Intermountain has been an industry leader in using computers in the practice of medicine for several decades. Thanks to the hard work and vision of Dr. Homer Warner and his colleagues, Intermountain has an outstanding legacy on which to build all of its future information systems. Beginning in the mid-1950s, Dr. Warner began his work using computers for decision support in cardiology at Intermountain's LDS Hospital in Salt Lake City. In the 1970s, Dr. Warner and his Intermountain colleagues created one of the nation's first versions of an electronic medical record. Designed to assist clinicians in decision-making, Intermountain's HELP system was operational for nearly 40 years.

== Homer R. Warner award ==
The award was created by the Object Management Group (OMG), self described as "an international, open membership, not-for-profit computer industry consortium".

It includes a $1000 prize, and is presented each year at the American Medical Informatics Association (AMIA).

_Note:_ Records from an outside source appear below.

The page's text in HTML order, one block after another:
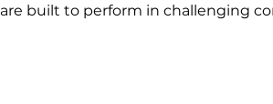
are built to perform in challenging
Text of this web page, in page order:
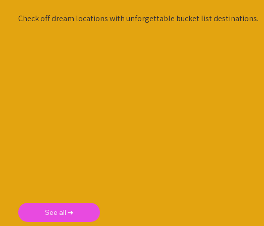
Check off dream locations with unforgettable bucket list destinations.
See all ➜
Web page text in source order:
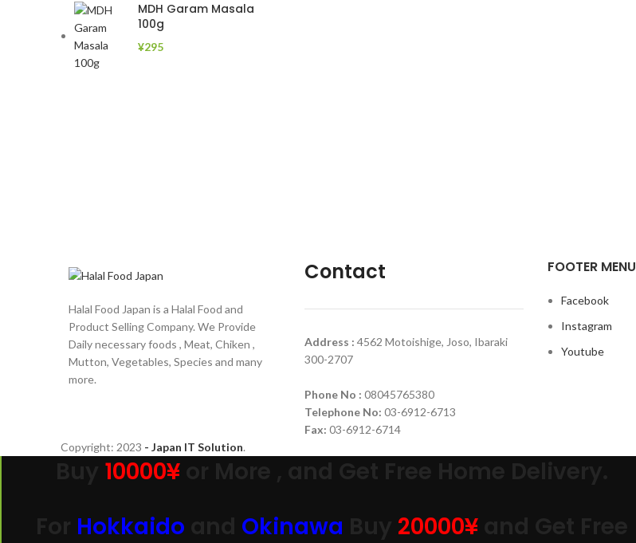
MDH Garam Masala
100g
¥295
Halal Food Japan is a Halal Food and
Product Selling Company. We Provide
Daily necessary foods , Meat, Chiken ,
Mutton, Vegetables, Species and many
more.
Contact
Address : 4562 Motoishige, Joso, Ibaraki
300-2707
Phone No : 08045765380
Telephone No: 03-6912-6713
Fax: 03-6912-6714
FOOTER MENU
Facebook
Instagram
Youtube
Copyright: 2023 - Japan IT Solution.
10000¥or More , and Get Free Home Delivery.
Hokkaido Okinawa 20000¥and Get Free
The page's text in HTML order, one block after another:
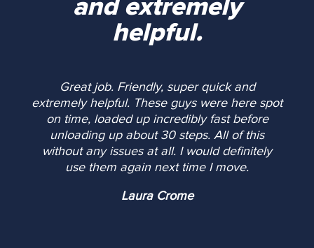
and extremely
helpful.
Great job. Friendly, super quick and
extremely helpful. These guys were here spot
on time, loaded up incredibly fast before
unloading up about 30 steps. All of this
without any issues at all. I would definitely
use them again next time I move.
Laura Crome
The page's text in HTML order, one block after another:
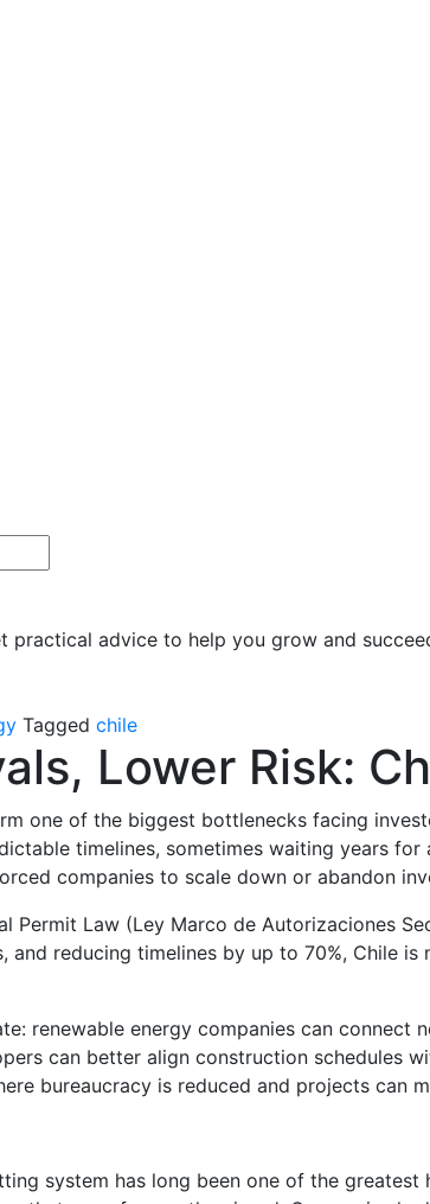
practical advice to help you grow and
Tagged chile
Lower Risk:
one of the biggest bottlenecks facing
timelines, sometimes waiting years
companies to scale down or abandon
Permit Law (Ley Marco de Autorizaciones
and reducing timelines by up to 70%, Chile
renewable energy companies can
can better align construction schedules
bureaucracy is reduced and projects can
system has long been one of the
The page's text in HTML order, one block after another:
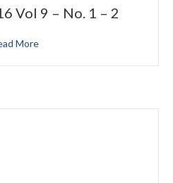
Vol 9 – No. 1 – 2
More
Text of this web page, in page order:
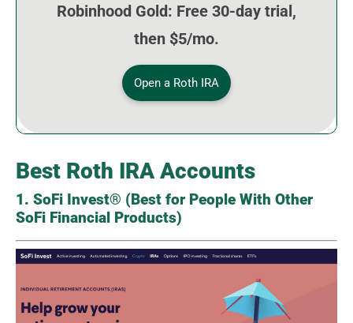
Robinhood Gold: Free 30-day trial,
then $5/mo.
Open a Roth IRA
Best Roth IRA Accounts
1. SoFi Invest® (Best for People With Other
SoFi Financial Products)
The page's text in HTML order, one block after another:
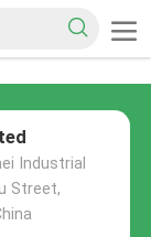
Industrial
Street,
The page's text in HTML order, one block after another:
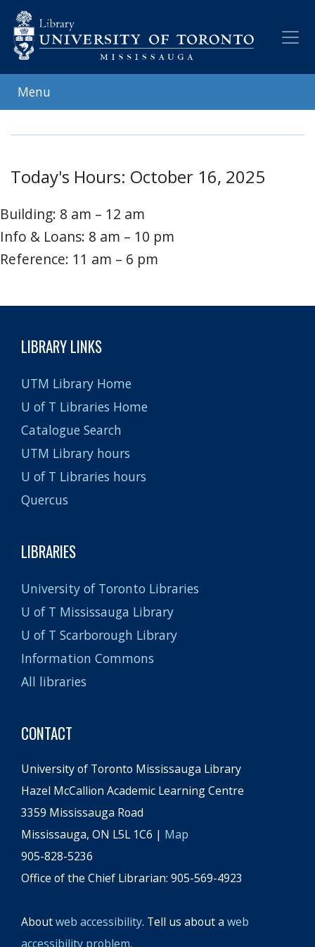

It is named for Warner. It is awarded for the paper that best describes approaches to improving computerized information acquisition, knowledge data acquisition and management, and experimental results documenting the value of these approaches.

=== Recipients ===
- Dr. Jessica S. Ancker, Associate Professor at Weill Cornell Medicine, in 2016 for her work titled, "Expanding access to high-quality plain-language patient education information through context-specific hyperlinks."
- Dr. Kensaku Kawamoto in 2012.
- Dr. Per H. Gesteland in 2011.
- Dr. Milos Hauskrecht in 2010.
- Dr. Hua Xu in 2009.
- Dr. Joshua C. Denny in 2008.
- Dr. Charlene R. Weir in 2007.
- Dr. Hamish S. F. Fraser, Director of Informatics and Telemedicine for Partners in Health, in 2006.
- Dr. Paul D. Clayton of Intermountain Health Care in 2005.
- Drs. Paul Biondich and David Taylor jointly in 2003.
- Dr. Randolph A. Miller, professor and chair of Biomedical Informatics, and David Sanders, research fellow in Biomedical Informatics, in November 2001.
- Dr. Marcelo Fiszman in 2000
- Dr. Peter Elkin for outstanding contribution to the field of Medical Informatics.

== Bibliography ==
Some relevant books listed at Oregon Health & Science University (OSHU) library:
- Knowledge engineering in health informatics Homer R. Warner, Dean K. Sorenson, Omar Bouhaddou. New York : Springer, c1997.
- Computer-assisted medical decision-making Homer R. Warner. Imprint New York : Academic Press, 1979.

Papers published at Journal of the American Medical Informatics Association

- "Medical informatics: a real discipline?" HR Warner. J Am Med Inform Assoc 1995;2(4):207-214.
- "An event model of medical information representation", SM Huff, RA Rocha, BE Bray, HR Warner, and PJ Haug. J Am Med Inform Assoc 1995;2(2):116-134.

To illustrate his contribution to informatics applied to medicine, on the patent called "Rules-based patient care system for use in healthcare locations" issued on January 1, 2008, the references list includes seven works where he has collaborated.